=== Section Start ===

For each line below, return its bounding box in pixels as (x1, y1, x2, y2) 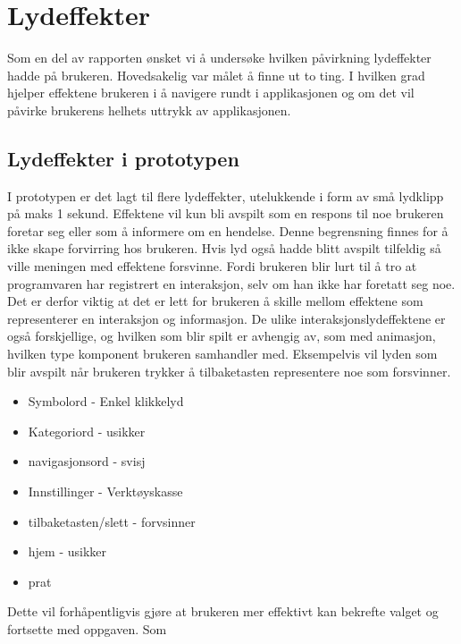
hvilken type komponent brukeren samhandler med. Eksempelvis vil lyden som (7, 344, 438, 363)
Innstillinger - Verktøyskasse (28, 482, 183, 501)
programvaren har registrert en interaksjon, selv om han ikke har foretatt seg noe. (7, 274, 456, 292)
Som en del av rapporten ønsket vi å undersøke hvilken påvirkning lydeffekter (7, 48, 432, 67)
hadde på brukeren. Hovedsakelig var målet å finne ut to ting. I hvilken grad (7, 65, 425, 84)
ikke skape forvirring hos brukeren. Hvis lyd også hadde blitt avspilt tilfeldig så (7, 239, 441, 258)
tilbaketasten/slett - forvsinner (28, 512, 196, 530)
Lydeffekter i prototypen (7, 144, 239, 172)

=== Section End ===

Task requirements:
Only the lines from the one holding "ikke skape forvirring" through the final line of the entries, both included, should be given again, word for word.

Your solution:
ikke skape forvirring hos brukeren. Hvis lyd også hadde blitt avspilt tilfeldig så (7, 239, 441, 258)
tilbaketasten/slett - forvsinner (28, 512, 196, 530)
Lydeffekter i prototypen (7, 144, 239, 172)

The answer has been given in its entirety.